Characterization of x-ray imaging crystal spectrometer for high-resolution spatially-resolved x-ray Thomson scattering measurements in shock-compressed experiments

• A dual-channel x-ray crystal spectrometer for XRTS measurements was developed.
• The capabilities of high spectral and spatial resolution were characterized.
• Back scattered spectra from warm dense carbon samples using XFEL was collected.
• Spatial profiles of elastic peaks were compared with spatial-resolved spectra.

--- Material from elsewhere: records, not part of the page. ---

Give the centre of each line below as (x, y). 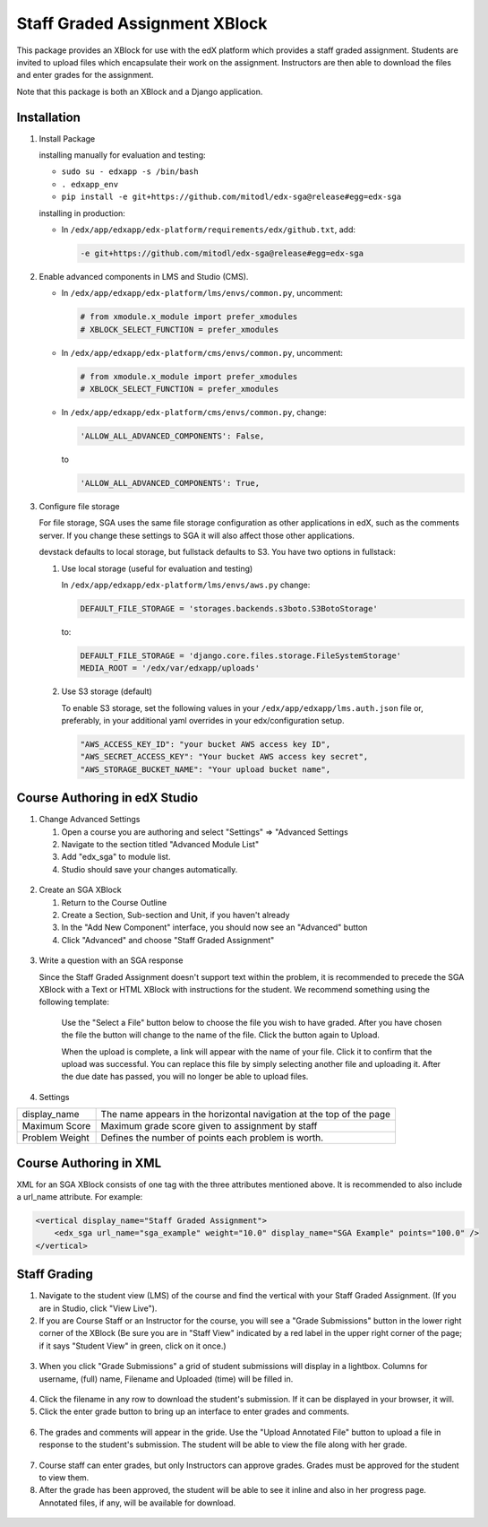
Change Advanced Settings (90, 820)
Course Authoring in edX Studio (107, 798)
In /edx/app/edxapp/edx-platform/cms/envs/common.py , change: (194, 412)
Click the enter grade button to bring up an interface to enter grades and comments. (194, 1411)
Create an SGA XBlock (80, 890)
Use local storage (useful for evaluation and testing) (157, 568)
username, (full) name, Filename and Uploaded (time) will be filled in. (166, 1379)
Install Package (67, 138)
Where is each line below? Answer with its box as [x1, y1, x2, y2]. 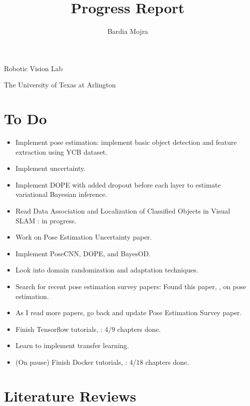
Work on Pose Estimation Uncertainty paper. [15, 232, 152, 242]
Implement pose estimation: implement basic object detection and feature [15, 137, 237, 147]
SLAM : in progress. [15, 215, 77, 225]
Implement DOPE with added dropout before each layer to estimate [15, 179, 221, 189]
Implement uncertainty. [15, 163, 86, 173]
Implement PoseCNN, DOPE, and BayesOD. [15, 248, 151, 258]
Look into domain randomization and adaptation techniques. [15, 265, 198, 275]
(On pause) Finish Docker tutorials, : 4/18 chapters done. [15, 356, 189, 367]
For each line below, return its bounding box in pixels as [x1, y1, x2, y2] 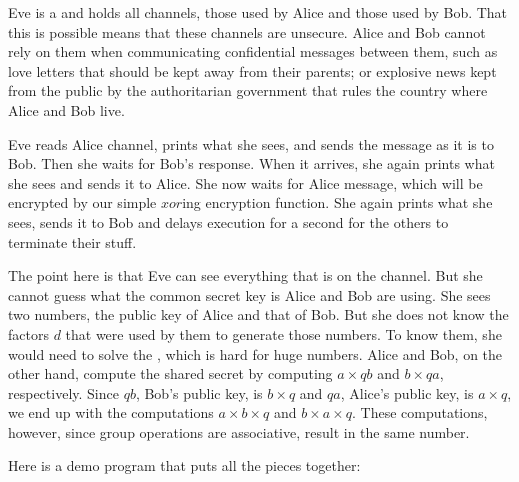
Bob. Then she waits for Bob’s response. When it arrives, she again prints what [8, 153, 495, 174]
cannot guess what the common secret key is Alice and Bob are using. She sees [8, 284, 491, 305]
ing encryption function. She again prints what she [182, 192, 493, 213]
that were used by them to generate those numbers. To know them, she [65, 323, 502, 344]
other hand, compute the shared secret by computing [8, 363, 333, 384]
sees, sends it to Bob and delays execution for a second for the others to [8, 211, 449, 232]
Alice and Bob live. [8, 99, 125, 120]
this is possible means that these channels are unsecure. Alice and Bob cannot [8, 21, 486, 42]
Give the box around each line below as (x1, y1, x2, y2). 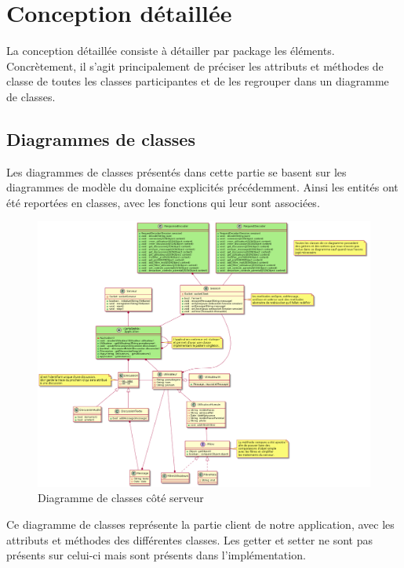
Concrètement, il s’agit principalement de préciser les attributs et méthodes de (6, 57, 384, 74)
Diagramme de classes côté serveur (38, 490, 204, 506)
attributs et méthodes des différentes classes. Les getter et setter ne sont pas (6, 531, 373, 548)
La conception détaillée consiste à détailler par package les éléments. (6, 42, 335, 59)
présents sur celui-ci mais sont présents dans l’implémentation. (6, 547, 306, 563)
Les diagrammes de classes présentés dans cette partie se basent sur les (6, 163, 347, 180)
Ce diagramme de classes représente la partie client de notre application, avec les (6, 515, 395, 532)
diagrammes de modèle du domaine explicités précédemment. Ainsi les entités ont (6, 179, 399, 195)
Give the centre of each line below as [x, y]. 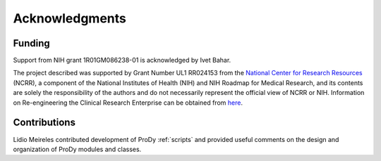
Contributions [44, 123]
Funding [32, 43]
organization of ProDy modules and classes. [77, 149]
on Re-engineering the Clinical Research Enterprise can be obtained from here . [128, 103]
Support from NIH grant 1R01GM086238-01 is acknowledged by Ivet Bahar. [122, 60]
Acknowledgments [70, 18]
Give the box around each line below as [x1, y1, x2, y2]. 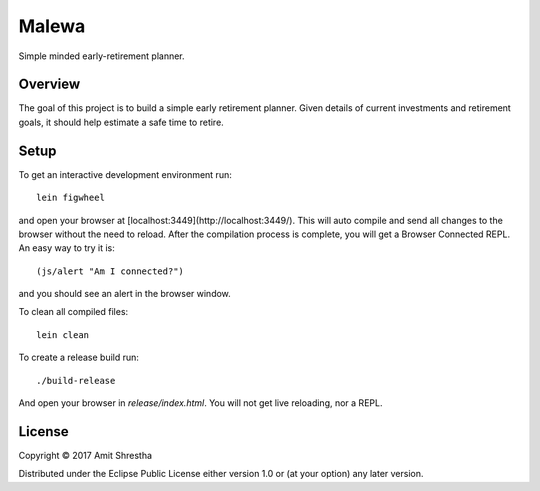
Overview [18, 76, 81, 93]
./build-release [36, 375, 116, 386]
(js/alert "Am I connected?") [36, 265, 185, 277]
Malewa [18, 15, 86, 37]
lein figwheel [36, 192, 105, 204]
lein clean [36, 329, 90, 340]
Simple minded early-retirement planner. [18, 50, 185, 62]
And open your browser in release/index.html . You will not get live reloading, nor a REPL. [18, 397, 383, 409]
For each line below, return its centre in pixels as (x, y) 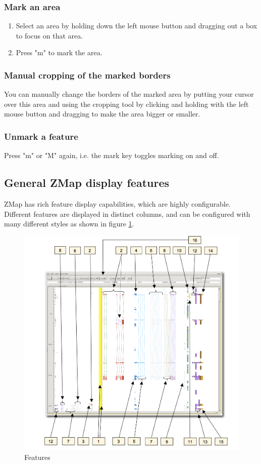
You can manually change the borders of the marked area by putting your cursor (129, 94)
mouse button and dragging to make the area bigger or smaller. (102, 114)
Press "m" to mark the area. (59, 52)
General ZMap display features (87, 183)
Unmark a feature (41, 136)
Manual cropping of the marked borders (87, 75)
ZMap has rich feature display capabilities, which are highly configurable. (117, 204)
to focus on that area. (49, 35)
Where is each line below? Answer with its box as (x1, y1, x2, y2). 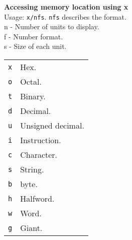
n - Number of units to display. (4, 21, 99, 32)
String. (20, 163, 44, 175)
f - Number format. (4, 31, 63, 41)
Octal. (20, 76, 42, 88)
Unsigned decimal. (20, 119, 84, 132)
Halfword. (20, 193, 55, 205)
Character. (20, 149, 58, 161)
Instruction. (20, 134, 61, 146)
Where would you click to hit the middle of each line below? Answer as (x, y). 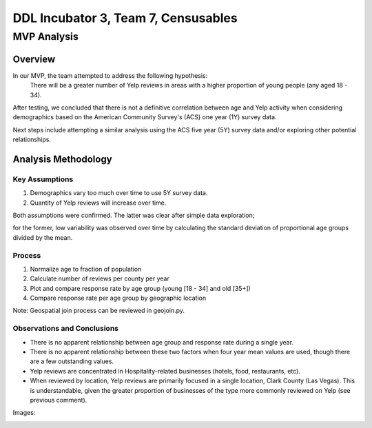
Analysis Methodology (63, 159)
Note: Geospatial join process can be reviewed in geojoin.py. (99, 311)
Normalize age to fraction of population (86, 269)
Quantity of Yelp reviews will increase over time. (98, 203)
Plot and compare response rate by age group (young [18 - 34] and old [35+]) (140, 288)
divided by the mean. (43, 237)
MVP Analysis (45, 37)
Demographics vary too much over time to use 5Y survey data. (119, 193)
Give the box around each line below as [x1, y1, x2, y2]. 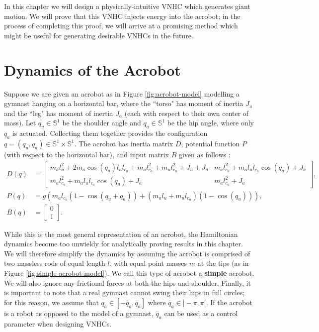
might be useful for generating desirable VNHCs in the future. [4, 30, 193, 40]
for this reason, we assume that [4, 297, 99, 307]
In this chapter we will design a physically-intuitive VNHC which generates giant [4, 1, 250, 11]
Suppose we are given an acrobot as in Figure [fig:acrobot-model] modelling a [4, 88, 239, 99]
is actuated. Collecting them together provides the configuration [12, 128, 208, 138]
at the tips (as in [197, 258, 249, 268]
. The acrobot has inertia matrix [74, 138, 173, 148]
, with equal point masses [109, 258, 187, 268]
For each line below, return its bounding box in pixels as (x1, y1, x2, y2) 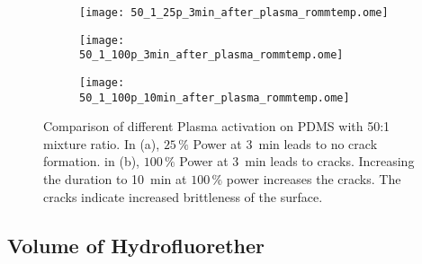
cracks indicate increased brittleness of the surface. (43, 187, 323, 206)
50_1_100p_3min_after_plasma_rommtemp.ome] (79, 48, 344, 62)
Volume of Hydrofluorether (7, 231, 265, 259)
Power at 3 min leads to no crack (193, 134, 378, 153)
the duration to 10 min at (43, 170, 187, 189)
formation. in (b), (43, 152, 140, 171)
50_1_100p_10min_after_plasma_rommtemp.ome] (79, 91, 350, 104)
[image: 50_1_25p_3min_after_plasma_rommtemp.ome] (79, 6, 389, 19)
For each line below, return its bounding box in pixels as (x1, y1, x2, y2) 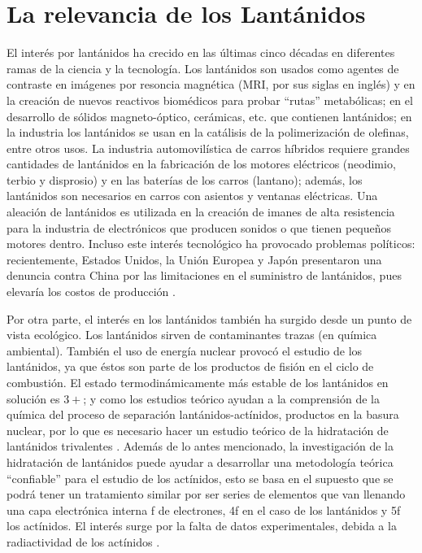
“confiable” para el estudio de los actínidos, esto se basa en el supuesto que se (7, 469, 394, 486)
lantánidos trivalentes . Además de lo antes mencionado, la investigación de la (7, 438, 394, 455)
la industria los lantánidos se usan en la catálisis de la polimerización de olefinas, (7, 124, 409, 141)
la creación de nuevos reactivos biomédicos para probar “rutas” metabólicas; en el (7, 91, 413, 108)
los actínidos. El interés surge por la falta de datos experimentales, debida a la (7, 517, 397, 534)
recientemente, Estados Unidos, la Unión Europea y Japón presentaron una (7, 250, 382, 268)
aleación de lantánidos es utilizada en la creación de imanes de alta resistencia (7, 203, 395, 220)
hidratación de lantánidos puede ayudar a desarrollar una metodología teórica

We have proposed, designed and built a dual-channel x-ray imaging crystal spectrometer (XICS) for spectrally- and spatially-resolved x-ray Thomson scattering (XRTS) measurements in the Matter in Extreme Conditions (MEC) end station at the Linac Coherent Light Source (LCLS). This spectrometer employs two spherically-bent germanium (Ge) 220 crystals, which are combined to form a large aperture dispersive element with a spectral bandwidth of ~300 eV that enables both the elastic and inelastic x-ray scattering peaks to be simultaneously measured. The apparatus and its characterization are described. A resolving power of ~1900 was demonstrated and a spatial resolution of ~12 μm was achieved in calibration tests. For XRTS measurements, a narrow-bandwidth (ΔE/E<0.003) LCLS x-ray free electron laser (XFEL) beam at 5.07 keV was used to probe a dense carbon plasma produced in shock-compressed samples of different forms of carbon. Preliminary results of the scattering experiments from Pyrolytic Graphite samples that illustrate the utility of the instrument are presented.